As a comparison, I executed the same query using the following syntax:
exec ('select top 1 * from dbo.col_test') at cssc8a
This appears to create a single session which issues 3 queries.
session_id | status | request_id | security_id | login_name | login_time | query_count | is_transactional | client_id | app_name | sql_spid |
SID148614 | Closed | NULL | NULL | sa | 1/21/2016 7:36:38.38 | 3 | 0 | 172.18.177.109:1380 | Microsoft SQL Server | 114 |
These three queries seem much more reasonable:
request_id | session_id | status | submit_time | start_time | end_compile_time | end_time | total_elapsed_time | label | error_id | database_id | command | resource_class |
QID1912401 | SID148614 | Completed | 1/21/2016 7:36:38 | 1/21/2016 7:36:38 | 1/21/2016 7:36:38 | 1/21/2016 7:36:38 | 31 | NULL | NULL | 31 | select top 1 * from dbo.col_test | smallrc |
QID1912400 | SID148614 | Completed | 1/21/2016 7:36:38 | 1/21/2016 7:36:38 | 1/21/2016 7:36:38 | 1/21/2016 7:36:38 | 16 | NULL | NULL | 31 | SELECT @@SPID | NULL |
QID1912399 | SID148614 | Completed | 1/21/2016 7:36:38 | 1/21/2016 7:36:38 | 1/21/2016 7:36:38 | 1/21/2016 7:36:38 | 0 | NULL | NULL | 31 | USE [tim_sandbox] | NULL |
Total execution time using openquery: 328ms
Total Execution time using exec: 47ms
Conclusion
Using exec in lieu of openquery is far more efficient.

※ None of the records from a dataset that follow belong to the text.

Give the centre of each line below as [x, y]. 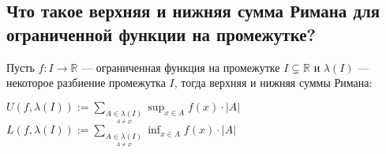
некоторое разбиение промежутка [86, 83]
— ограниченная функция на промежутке [181, 67]
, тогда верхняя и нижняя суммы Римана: [273, 83]
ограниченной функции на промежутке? [161, 34]
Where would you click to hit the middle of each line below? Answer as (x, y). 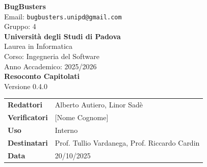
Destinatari (28, 142)
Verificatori (28, 117)
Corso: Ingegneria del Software (52, 56)
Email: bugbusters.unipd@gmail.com (63, 16)
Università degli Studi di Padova (62, 36)
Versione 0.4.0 (26, 86)
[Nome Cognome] (82, 117)
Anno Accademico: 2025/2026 (50, 66)
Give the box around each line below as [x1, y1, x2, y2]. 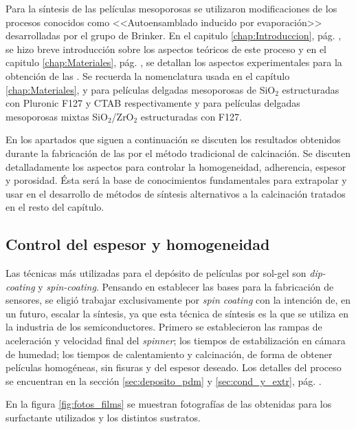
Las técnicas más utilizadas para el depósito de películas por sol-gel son [5, 266, 307, 280]
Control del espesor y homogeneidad [5, 233, 270, 255]
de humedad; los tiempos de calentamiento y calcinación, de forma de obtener [5, 346, 333, 361]
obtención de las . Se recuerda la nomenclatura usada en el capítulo [5, 68, 290, 83]
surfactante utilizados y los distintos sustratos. [5, 410, 201, 425]
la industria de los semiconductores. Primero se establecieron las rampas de [5, 320, 322, 334]
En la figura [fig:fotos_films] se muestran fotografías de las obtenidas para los [5, 397, 332, 411]
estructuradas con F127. [140, 109, 242, 123]
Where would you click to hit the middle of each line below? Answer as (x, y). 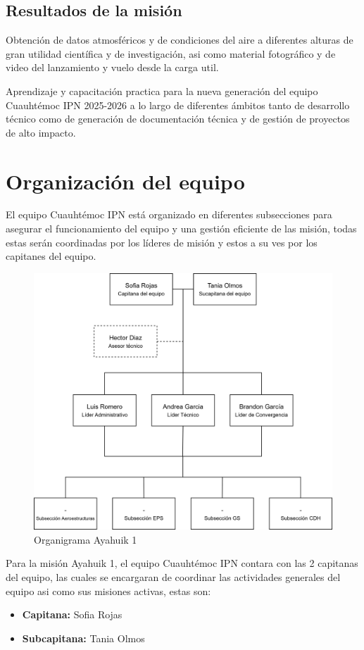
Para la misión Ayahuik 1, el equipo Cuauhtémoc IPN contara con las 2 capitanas (182, 563)
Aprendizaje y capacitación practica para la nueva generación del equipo (162, 90)
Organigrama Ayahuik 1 (86, 539)
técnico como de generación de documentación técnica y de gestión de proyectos (178, 119)
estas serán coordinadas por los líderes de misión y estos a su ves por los (162, 242)
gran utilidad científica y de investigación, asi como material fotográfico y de (171, 53)
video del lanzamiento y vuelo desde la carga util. (112, 67)
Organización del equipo (125, 181)
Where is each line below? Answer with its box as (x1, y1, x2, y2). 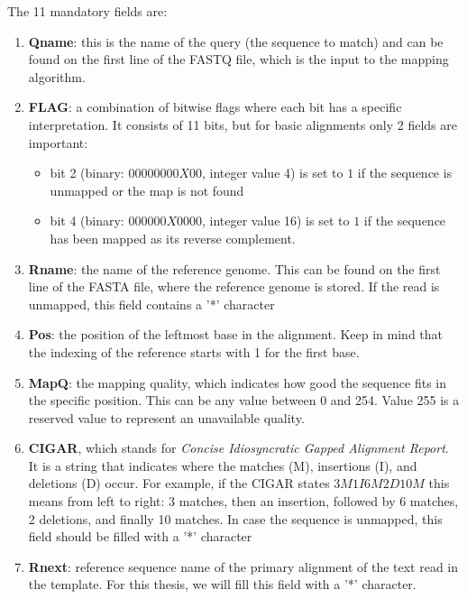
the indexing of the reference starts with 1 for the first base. (28, 342, 360, 361)
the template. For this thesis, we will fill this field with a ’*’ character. (28, 575, 417, 594)
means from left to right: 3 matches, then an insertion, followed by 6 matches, (28, 492, 459, 511)
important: (28, 133, 88, 152)
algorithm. (28, 67, 86, 86)
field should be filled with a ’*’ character (28, 527, 252, 546)
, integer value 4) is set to (201, 163, 343, 182)
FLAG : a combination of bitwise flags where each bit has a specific (28, 97, 402, 116)
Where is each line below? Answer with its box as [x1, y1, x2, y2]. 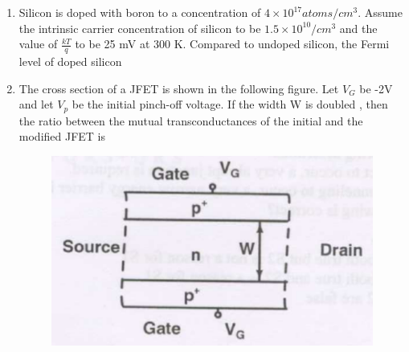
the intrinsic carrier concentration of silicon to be [18, 19, 261, 36]
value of [18, 35, 58, 52]
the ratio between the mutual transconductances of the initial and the [18, 112, 363, 129]
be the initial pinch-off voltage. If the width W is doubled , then [72, 96, 388, 113]
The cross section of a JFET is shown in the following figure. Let [18, 80, 339, 96]
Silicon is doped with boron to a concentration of [18, 4, 261, 20]
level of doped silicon [18, 53, 122, 70]
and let [18, 96, 54, 113]
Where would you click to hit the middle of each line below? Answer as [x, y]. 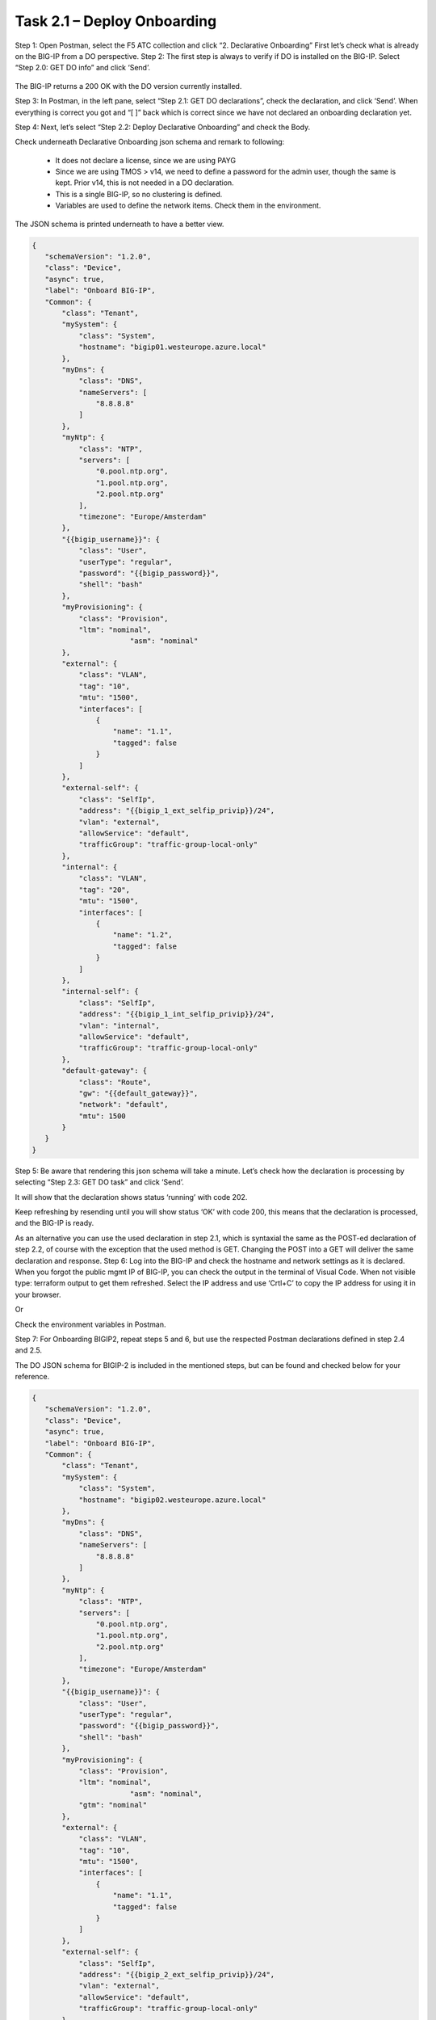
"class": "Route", [115, 1082]
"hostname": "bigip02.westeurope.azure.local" [172, 1500]
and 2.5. [28, 1350]
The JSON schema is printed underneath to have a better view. [119, 224]
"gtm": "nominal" [113, 1805]
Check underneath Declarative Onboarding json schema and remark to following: [150, 142]
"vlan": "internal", [119, 1025]
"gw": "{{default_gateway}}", [138, 1093]
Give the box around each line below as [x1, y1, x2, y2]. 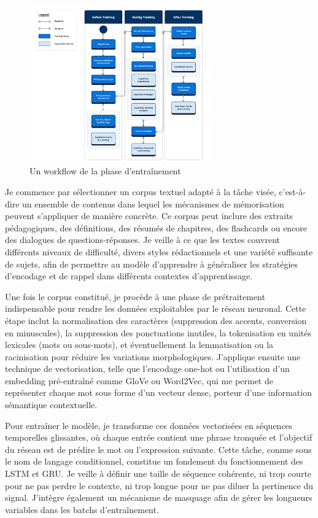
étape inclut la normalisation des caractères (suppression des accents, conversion [5, 314, 307, 327]
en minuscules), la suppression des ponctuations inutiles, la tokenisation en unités [5, 326, 311, 339]
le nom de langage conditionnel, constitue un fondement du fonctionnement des [5, 455, 303, 468]
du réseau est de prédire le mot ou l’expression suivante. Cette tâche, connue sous [5, 443, 312, 455]
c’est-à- [279, 185, 306, 198]
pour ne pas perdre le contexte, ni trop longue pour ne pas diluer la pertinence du [5, 479, 314, 492]
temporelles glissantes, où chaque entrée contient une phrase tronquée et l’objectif [5, 431, 312, 444]
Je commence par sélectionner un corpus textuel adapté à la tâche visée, [5, 185, 276, 198]
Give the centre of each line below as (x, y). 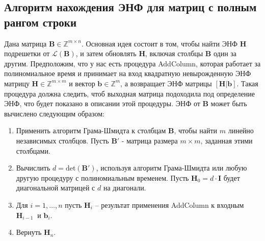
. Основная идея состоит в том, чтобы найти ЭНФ (160, 43)
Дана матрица (25, 43)
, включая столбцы (174, 53)
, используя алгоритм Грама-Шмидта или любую (171, 168)
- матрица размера (150, 140)
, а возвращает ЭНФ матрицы (166, 83)
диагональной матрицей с (56, 188)
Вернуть (29, 232)

We see a reduction in the number of sessions created, queries issued to PDW, and total elapsed time when using exec; about a 700% improvement with a single query.
Comments
- Anonymous
July 16, 2016
Great post Tim, any idea when 4 part naming will be supported on APS?